October 18, 2017
The latest AI can work things out without being taught

IN 2016 Lee Sedol, one of the world’s best players of Go, lost a match in Seoul to a computer program called AlphaGo by four games to one. It was a big event, both in the history of Go and in the history of artificial intelligence (AI). Go occupies roughly the same place in the culture of China, Korea and Japan as chess does in the West. After its victory over Mr Lee, AlphaGo beat dozens of renowned human players in a series of anonymous games played online, before re-emerging in May to face Ke Jie, the game’s best player, in Wuzhen, China. Mr Ke fared no better than Mr Lee, losing to the computer 3-0.
For AI researchers, Go is equally exalted. Chess fell to the machines in 1997, when Garry Kasparov lost a match to Deep Blue, an IBM computer. But until Mr Lee’s defeat, Go’s complexity had made it resistant to the march of machinery. AlphaGo’s victory was an eye-catching demonstration of the power of a type of AI called machine learning, which aims to get computers to teach complicated tasks to themselves.
AlphaGo learned to play Go by studying thousands of games between expert human opponents, extracting rules and strategies from those games and then refining them in millions more matches which the program played against itself. That was enough to make it stronger than any human player. But researchers at DeepMind, the firm that built AlphaGo, were confident that they could improve it. In a paper just published in Nature they have unveiled the latest version, dubbed AlphaGo Zero. It is much better at the game, learns to play much more quickly and requires far less computing hardware to do well. Most important, though, unlike the original version, AlphaGo Zero has managed to teach itself the game without recourse to human experts at all.

The eyes have it
Like all the best games, Go is easy to learn but hard to master. Two players, Black and White, take turns placing stones on the intersections of a board consisting of 19 vertical lines and 19 horizontal ones. The aim is to control more territory than your opponent. Stones that are surrounded by an opponent’s are removed from the board. Players carry on until neither wishes to continue. Each then adds the number of his stones on the board to the number of empty grid intersections he has surrounded. The larger total is the winner.

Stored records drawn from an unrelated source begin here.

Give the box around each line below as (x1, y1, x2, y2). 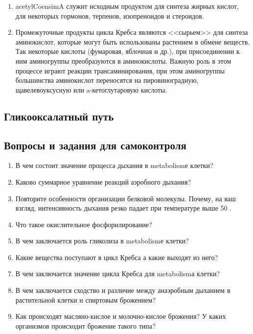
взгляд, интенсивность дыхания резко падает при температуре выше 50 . (15, 203, 232, 213)
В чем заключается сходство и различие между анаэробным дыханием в (15, 285, 230, 295)
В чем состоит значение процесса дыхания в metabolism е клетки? (15, 160, 213, 170)
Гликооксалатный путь (4, 108, 114, 123)
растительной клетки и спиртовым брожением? (15, 294, 156, 305)
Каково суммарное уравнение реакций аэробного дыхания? (15, 176, 191, 187)
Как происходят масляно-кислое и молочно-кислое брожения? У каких (15, 311, 226, 321)
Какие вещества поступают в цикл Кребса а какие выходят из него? (15, 252, 218, 262)
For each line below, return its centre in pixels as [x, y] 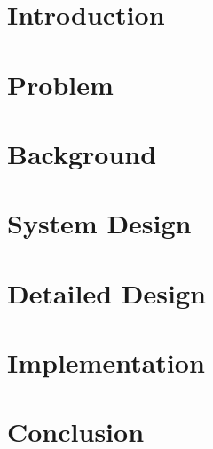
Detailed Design [106, 292]
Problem [60, 84]
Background [82, 153]
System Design [99, 223]
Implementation [106, 362]

The difficulty comes from the sheer number of possible moves. A 19x19 board offers 361 different places on which Black can put the initial stone. White then has 360 options in response, and so on. The total number of legal board arrangements is in the order of 10170, a number so large it defies any physical analogy (there are reckoned to be about 1080 atoms in the observable universe, for instance).
Human experts focus instead on understanding the game at a higher level. Go’s simple rules give rise to plenty of emergent structure. Players talk of features such as “eyes” and “ladders”, and of concepts such as “threat” and “life-and-death”. But although human players understand such concepts, explaining them in the hyper-literal way needed to program a computer is much harder. Instead, the original AlphaGo studied thousands of examples of human games, a process called supervised learning. Since human play reflects human understanding of such concepts, a computer exposed to enough of it can come to understand those concepts as well. Once AlphaGo had arrived at a decent grasp of tactics and strategy with the help of its human teachers, it kicked away its crutches and began playing millions of unsupervised training games against itself, improving its play with every game.

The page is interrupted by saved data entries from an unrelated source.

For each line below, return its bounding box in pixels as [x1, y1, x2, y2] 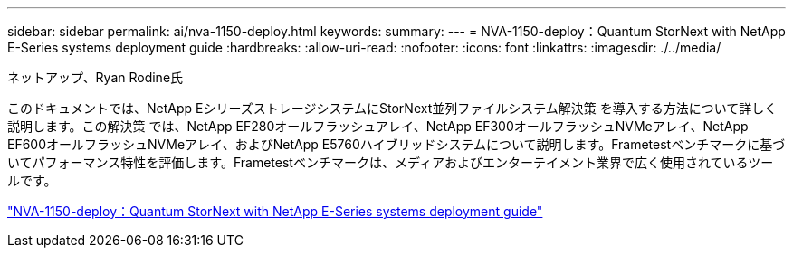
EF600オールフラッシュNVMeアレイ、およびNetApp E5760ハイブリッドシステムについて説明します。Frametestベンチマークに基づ [7, 137, 786, 152]
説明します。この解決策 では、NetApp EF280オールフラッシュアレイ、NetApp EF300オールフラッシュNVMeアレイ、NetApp [7, 118, 749, 134]
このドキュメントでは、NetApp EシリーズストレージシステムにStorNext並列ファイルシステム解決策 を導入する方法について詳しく [7, 100, 778, 116]
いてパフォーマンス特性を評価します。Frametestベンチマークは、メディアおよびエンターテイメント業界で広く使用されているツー [7, 155, 774, 170]
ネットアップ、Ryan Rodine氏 [7, 70, 184, 85]

Supervised learning is useful for much more than Go. It is the basic idea behind many of the recent advances in AI, helping computers learn to do things such as identify faces in pictures, recognise human speech reliably, filter spam from e-mail efficiently and more. But as Demis Hassabis, Deepmind’s boss, observes, supervised learning has limits. It relies on the availability of training data to feed to the computer to show the machine what it is meant to be doing. Such data must be filtered by human experts. The training data for face recognition, for instance, consist of thousands of pictures, some with faces and some without, each labelled as such by a person. That makes such data sets expensive, assuming they are available at all. And, as the paper points out, there can be more subtle problems. Relying on human experts for guidance risks imposing human limits on a computer’s ability.
AlphaGo Zero is designed to avoid all these problems by skipping the training-wheels phase entirely. The program starts only with the rules of the game and a “reward function”, which awards it a point for a win and docks a point for a loss. It is then encouraged to experiment, repeatedly playing games against other versions of itself, subject only to the constraint that it must try to maximise its reward by winning as much as possible.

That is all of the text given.